4.   Options: Legislative approaches to functional separation



 



      There are two principal approaches by which functional



separation can lead to protected status for data committed to



statistical uses.  Both approaches can be found in some recent



legislative proposals.



     The first approach is to protect designated statistical



organizational activities.  The method is to name certain units as



being qualified users of statistical data, to require safeguards



for all statistical data within the controlled environment which



they manage, and to impose limitations on access and disclosure. 



This is the design for the "Protected statistical center" which is



described in the proposed Confidentiality of Federal Statistical



Records Act. (7) The model for this approach is the Census statute



(Title 13 of the United States Code) which limits examination and



use of statistical records to employees of the Census Bureau.  The



difference which would be introduced by this proposed extension of



the Census concept is that use would not be limited exclusively to



employees of the organization which does the actual collection of



the data.  Instead, under this proposal, data could be transferred



among approved centers with relative ease.  Since no data could be



disclosed except among protected centers in a way which would



permit such data to be associated with identifiable persons or



business reporters, the agency which collected the information



could even be ordered to transfer its data to other centers which



demonstrated their need.



      The second approach is to protect specified records or files,



regardless of where they are physically located.  The method is to



designate particular data elements or collections of data elements



as "statistical" (or research) records, and to place special



conditions on the purposes for which the files can be used.  In



addition, this approach would restrict disclosures, both as to the



form of records disclosed, and as to the type of authorized



recipients.  This approach is developed in the proposed Research



Records Act. (8)



     The Research Records Act would apply to research records as



defined in the proposed statute.  With respect to information about



natural persons, this definition is somewhat broader than the



statistical records included in it, except as records are excluded



by coverage in such statutes as the proposed Statistical Records



Act,  Census Act, etc.  In another respect, the research proposal



is narrower in scope than the proposed Statistical Records Act,



since it would not apply to information about firms or other



entities which are not natural persons.  The proposed Research



Records Act incorporates most of the recommendations of the Privacy



Protection Study Commission to provide separate and distinct



treatment and disclosure rules--functional separation--for the



statistical and research records which it would cover.
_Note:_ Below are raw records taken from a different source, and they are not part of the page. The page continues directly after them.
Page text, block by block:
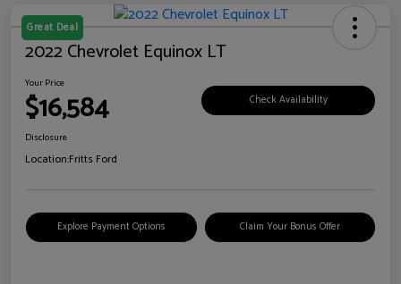
Great Deal
2022 Chevrolet Equinox LT
Your Price
$16,584 Check Availability
Disclosure
Location:Fritts Ford
Explore Payment Options Claim Your Bonus Offer
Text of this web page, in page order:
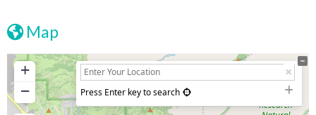
Map
+
−
Press Enter key to search
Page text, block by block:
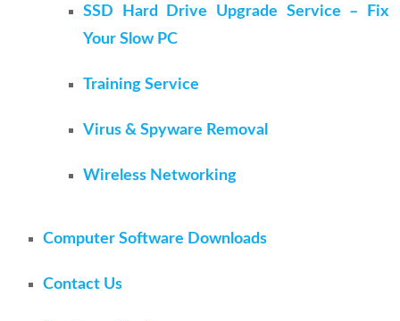
SSD Hard Drive Upgrade Service – Fix
Your Slow PC
Training Service
Virus & Spyware Removal
Wireless Networking
Computer Software Downloads
Contact Us
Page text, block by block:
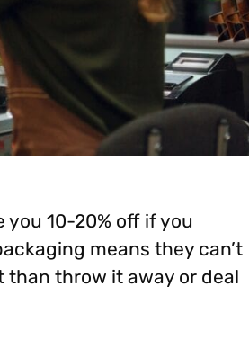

     The approach is also used in the proposed Statistical Records



Act referred to above, with respect to files which would be



designated by a Chief Statistician as "protected statistical



centers".  These latter conditions would be



 



                                95



 



 



 



 



 



somewhat less stringent than the conditions attaching to files in



protected centers, and would include the use of protected files as



sampling frames for disclosure of names and addresses of entities



to contact in order to obtain additional information through



surveys or interviews for statistical and research purposes.  Both



approaches have been considered in developing the "Standard



Statistical Establishment List," and the legislative proposals to



widen its availability.  At present, the SSEL is a comprehensive



national list of business entities, described by type of



organization, size and activity codes, and associated with detailed



financial and commercial information.  The file is maintained by



the Census Bureau, is used in identifiable form only by Census



personnel to prepare tabulations which are made available to others



in a form not permitting identification of particular firms or



establishments.  Some proposals for broadening access have



recommended the first approach, described above, which would be to



name the statistical units qualified to use the SSEL information



both for preparing tabulations and for drawing samples of



enterprises for surveys and questionnaires, and to exclude other



statistical users.  Other proposals have taken the second approach,



making files available to responsible statistical users, strictly



limited to statistical and research applications.  In addition, a



third type of proposal has offered a "two-tier" compromise.  This



would create one level of establishment data to users in the



general research community for approved statistical and research



applications.  A second level of information would be available



only to Federal statistical agencies for their statistical use, and



would contain data which is restricted from public availability



because of its sensitive nature or because of its particular



legally protected' sources.  Proposals to broaden access to the



SSEL are complicated by the fact that the file contains information



which is Census information subject to Title 13 restrictions on



disclosure as well as information which is tax return information



subject to Internal Revenue Code restrictions.  Because both laws



restrict disclosure merely of the identity of a reporting unit, as



well as disclosure of any information associated with that



identity, the availability of information from the file is quite



restricted.



 



 



               B.  Dynamics of Functional Separation



 



1.   Dimensions and characteristics of the legal framework



 



     Traditionally, a certain amount of statistical activity is



associated directly with program operation, at least to the extent



of tabulating classes and frequencies for measuring such variables



as receipts, expenditures, program participation, and so on. 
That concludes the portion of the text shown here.